Питер Клауке помянул былое с оттенком горечи. Надежды, взлелеянные в то время, не сбылись: дачу на Майорке немецкому профессору купить не удалось. Предприятие по реализации произведений русского авангарда, некогда затеянное на паях с Басмановым и Розой Кранц, принесло известный доход, но далеко не тот, о котором мечтал профессор. Пока копились средства от продаж картин, цены на недвижимость подскочили в десять раз. Адвокаты и дантисты искусство скупали бойко, но инфляция двигалась быстрее и сводила усилия профессора на нет. Иногда Клауке утешал себя тем, что, поскольку подлинность картин была несколько сомнительна, рассчитывать на доходы и не приходилось. Хорошо уже и то немногое, что удалось заработать. Продаешь воздух — получаешь воздух, сказал он как-то в сердцах. Посмотришь на счета за телефон, электричество, квартплату, заглянешь к налоговому инспектору, оплатишь медицинскую страховку — и что же? Где он, дом на Майорке? Впрочем, и я им продал, прямо скажем, не Микеланджело; жаловаться не на что. А твоя энергия, mein Schatz, возразила ему супруга, а как же твои взгляды, твои старания популяризировать этот художественный материал? Материал, может, быть и фальшивый, но усилия же — подлинные, не так ли? Получается, впустую? И впрямь, усилий затрачено было изрядно, и где же плоды тех усилий?
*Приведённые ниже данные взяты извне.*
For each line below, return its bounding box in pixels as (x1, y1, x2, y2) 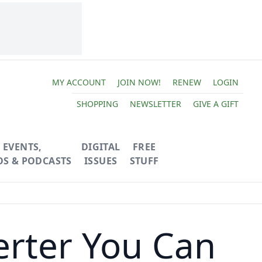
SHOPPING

Что говорить о доме на Майорке — даже и в Москве профессор не смог бы купить себе порядочную квартиру. Дела не идут, и годы уже не те. Клауке смотрел на седого Кузина: бедный Борис, ведь и тебя жизнь не пожалела. Клауке знал, что и у Кузина на немецкой земле тоже нелады: лекционные заработки не те, что прежде. Питер Клауке расспросил русского коллегу. Оказалось, последний год Кузин безуспешно шлет запросы в немецкие институты.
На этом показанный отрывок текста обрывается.